TheHeart.org | Medscape Cardiology published my picks for the top stories of 2017. Here is the link: Mandrola’s Top 10 Cardiology Stories of 2017

I called it the year of the medical reversal. Medical reversals occur when a superior study contradicts current practice.

I love medical reversals. First, they make you think about history. History teaches us a lot. Second, reversals reduce hubris–always a good thing. Finally, writers must have controversy. Controversy is our canvas. Reversals and doctors’ delay in accepting the new practice is fun to watch and write about.

Some highlights from 2017:

Doctors were shocked to the core that stenting a major blockage did not relieve chest pain any better than a sham procedure. That’s shocking because we already knew stents used in patients with stable disease don’t reduce the odds of a heart attack or death. Now, if they don’t even relieve chest pain. OMG. Billions are spent looking for and fixing blockages.

Another reversal of recent years was the failure of a special kind of stent, called the BVS. The name is not important. The idea was that the cage would disappear over time. Vanishing stents promised to make the artery healthier in the long run. BVS failed. Miserably. But we knew this in 2016. The story in 2017 was that experts denied to accept the failure. When key leaders don’t admit error and they keep promoting a treatment that harms people, that breaks our trust. The medical profession needs trust.

One of the biggest reversals of our lifetime may be the revelations on fat intake. I discussed the issues in point 3 of the piece.

Sucking clots out of blood vessels seems like a good idea. Nope. Studies showed it doesn’t work any better than standard care. Yet here is the thing: doctors keep doing it because “they know” it works.

Since I began cardiology, we have tried to prevent kidney injury from contrast agents given to show blood vessels. This year, two studies found that three common practices to protect the kidneys did not work. Yet, you guessed it. Doctors still do it. Even crazier: one of the practices shown not to work is considered a marker of healthcare quality.

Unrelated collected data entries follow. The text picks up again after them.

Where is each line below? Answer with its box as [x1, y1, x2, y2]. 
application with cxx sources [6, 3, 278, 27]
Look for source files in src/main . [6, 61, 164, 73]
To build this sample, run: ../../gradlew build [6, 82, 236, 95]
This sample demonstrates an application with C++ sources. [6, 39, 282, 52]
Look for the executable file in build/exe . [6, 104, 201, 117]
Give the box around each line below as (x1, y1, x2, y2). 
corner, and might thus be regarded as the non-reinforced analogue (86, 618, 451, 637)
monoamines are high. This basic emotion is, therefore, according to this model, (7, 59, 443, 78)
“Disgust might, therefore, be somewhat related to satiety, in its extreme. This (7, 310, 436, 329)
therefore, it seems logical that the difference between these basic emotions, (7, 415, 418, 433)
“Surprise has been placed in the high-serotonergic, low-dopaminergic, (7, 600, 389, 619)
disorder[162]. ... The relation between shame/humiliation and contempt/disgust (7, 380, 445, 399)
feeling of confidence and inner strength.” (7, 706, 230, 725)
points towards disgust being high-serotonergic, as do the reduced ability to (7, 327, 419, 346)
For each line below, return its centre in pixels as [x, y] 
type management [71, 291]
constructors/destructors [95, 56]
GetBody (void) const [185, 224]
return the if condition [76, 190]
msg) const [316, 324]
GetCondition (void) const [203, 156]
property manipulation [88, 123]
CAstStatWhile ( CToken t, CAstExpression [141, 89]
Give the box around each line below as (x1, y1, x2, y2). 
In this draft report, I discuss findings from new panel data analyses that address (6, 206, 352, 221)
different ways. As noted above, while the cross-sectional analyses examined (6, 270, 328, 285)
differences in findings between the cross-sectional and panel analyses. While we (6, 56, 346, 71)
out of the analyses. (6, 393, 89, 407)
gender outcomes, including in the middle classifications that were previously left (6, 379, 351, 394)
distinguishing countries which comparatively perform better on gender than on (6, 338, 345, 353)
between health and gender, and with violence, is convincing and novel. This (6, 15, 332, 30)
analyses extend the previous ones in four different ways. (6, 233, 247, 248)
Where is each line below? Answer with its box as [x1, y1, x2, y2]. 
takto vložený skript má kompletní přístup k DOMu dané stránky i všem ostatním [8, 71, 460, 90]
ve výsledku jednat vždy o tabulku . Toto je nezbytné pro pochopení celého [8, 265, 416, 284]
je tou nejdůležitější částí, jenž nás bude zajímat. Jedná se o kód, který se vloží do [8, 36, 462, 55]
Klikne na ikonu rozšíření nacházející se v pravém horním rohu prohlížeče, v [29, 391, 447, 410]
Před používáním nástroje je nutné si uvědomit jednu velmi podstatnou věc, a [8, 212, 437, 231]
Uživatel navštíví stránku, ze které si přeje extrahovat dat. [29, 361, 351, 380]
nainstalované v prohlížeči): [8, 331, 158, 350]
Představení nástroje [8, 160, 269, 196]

(Imagine that: a practice used to grade doctors and hospitals on quality was proven useless and actually slightly more harmful than doing nothing. My friends, here is a pro-tip: most quality measures, star ratings and the like are a total farce. I have never been more convinced that many quality measures reduce quality.)

Speaking of farces, that we say patients with pacemakers and defibrillators must have special devices (called MR-conditional) to undergo MRI scans is also utter nonsense. This year, a major study, and an expert consensus statement from Heart Rhythm Society (I was an author on it), showed that old thinking needs revision. Another truth: almost any cardiac device is safe in an MRI if the scan is done with a protocol and supervision.

Opioids made the top-ten. Tragic is the best word to describe what’s happening to youngsters afflicted with infections in the heart from IV heroin.

Inflammation made the list. So did a possible (emphasis on possible) new way of ablating heart tissue without invading the body.

Finally, there was no big news in atrial fibrillation in 2017. We still don’t understand the condition. We still ablate in the same inelegant way. I still see tons of overuse and misuse of AF treatments.